[Data excerpts]
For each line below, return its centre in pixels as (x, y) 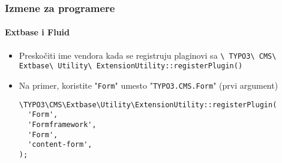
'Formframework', (62, 124)
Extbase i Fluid (37, 32)
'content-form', (60, 145)
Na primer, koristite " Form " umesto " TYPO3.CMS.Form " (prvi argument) (148, 85)
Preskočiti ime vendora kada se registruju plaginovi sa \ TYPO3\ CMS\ (148, 55)
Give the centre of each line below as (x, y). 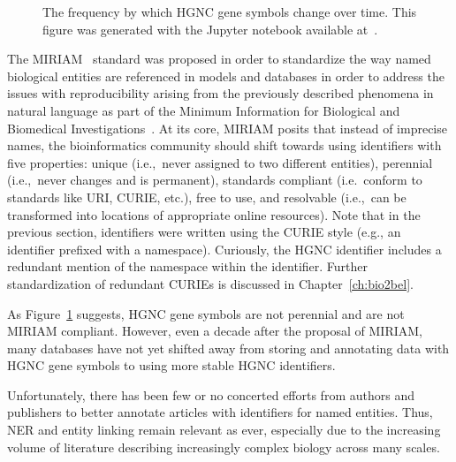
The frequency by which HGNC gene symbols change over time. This (230, 11)
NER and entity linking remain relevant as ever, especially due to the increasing (224, 430)
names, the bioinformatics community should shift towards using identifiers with (224, 145)
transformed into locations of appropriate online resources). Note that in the (214, 214)
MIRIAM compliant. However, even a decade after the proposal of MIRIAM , (215, 331)
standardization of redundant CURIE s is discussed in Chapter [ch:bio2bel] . (210, 283)
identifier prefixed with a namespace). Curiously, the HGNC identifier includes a (224, 249)
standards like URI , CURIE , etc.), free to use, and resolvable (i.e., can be (207, 197)
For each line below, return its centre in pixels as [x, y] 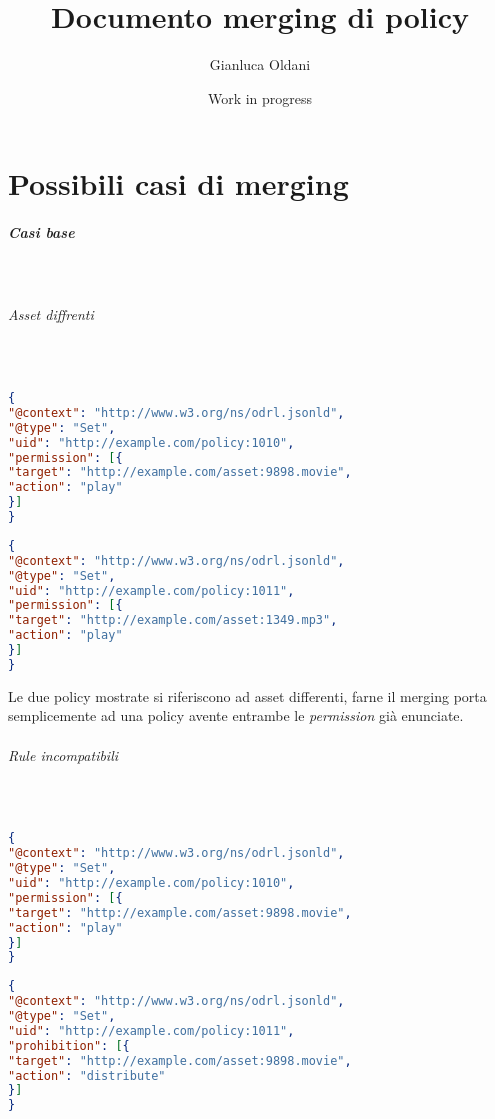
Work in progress [260, 97]
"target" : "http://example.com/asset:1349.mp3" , [173, 620]
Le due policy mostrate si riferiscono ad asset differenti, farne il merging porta [247, 695]
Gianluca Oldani [260, 64]
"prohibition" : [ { [69, 1045]
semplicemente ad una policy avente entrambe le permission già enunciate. [236, 715]
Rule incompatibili [63, 754]
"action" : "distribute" [87, 1075]

Exercise aim —
Write the entries out in full and exactly, omitting every picture.

Solution for this task —
For each line below, return its centre in pixels as (x, y) 
'Formframework', (62, 124)
Extbase i Fluid (37, 32)
'content-form', (60, 145)
Na primer, koristite " Form " umesto " TYPO3.CMS.Form " (prvi argument) (148, 85)
Preskočiti ime vendora kada se registruju plaginovi sa \ TYPO3\ CMS\ (148, 55)
Give the centre of each line below as (x, y). 
The frequency by which HGNC gene symbols change over time. This (230, 11)
NER and entity linking remain relevant as ever, especially due to the increasing (224, 430)
names, the bioinformatics community should shift towards using identifiers with (224, 145)
transformed into locations of appropriate online resources). Note that in the (214, 214)
MIRIAM compliant. However, even a decade after the proposal of MIRIAM , (215, 331)
standardization of redundant CURIE s is discussed in Chapter [ch:bio2bel] . (210, 283)
identifier prefixed with a namespace). Curiously, the HGNC identifier includes a (224, 249)
standards like URI , CURIE , etc.), free to use, and resolvable (i.e., can be (207, 197)
For each line below, return its centre in pixels as [x, y] 
Work in progress [260, 97]
"target" : "http://example.com/asset:1349.mp3" , [173, 620]
Le due policy mostrate si riferiscono ad asset differenti, farne il merging porta [247, 695]
Gianluca Oldani [260, 64]
"prohibition" : [ { [69, 1045]
semplicemente ad una policy avente entrambe le permission già enunciate. [236, 715]
Rule incompatibili [63, 754]
"action" : "distribute" [87, 1075]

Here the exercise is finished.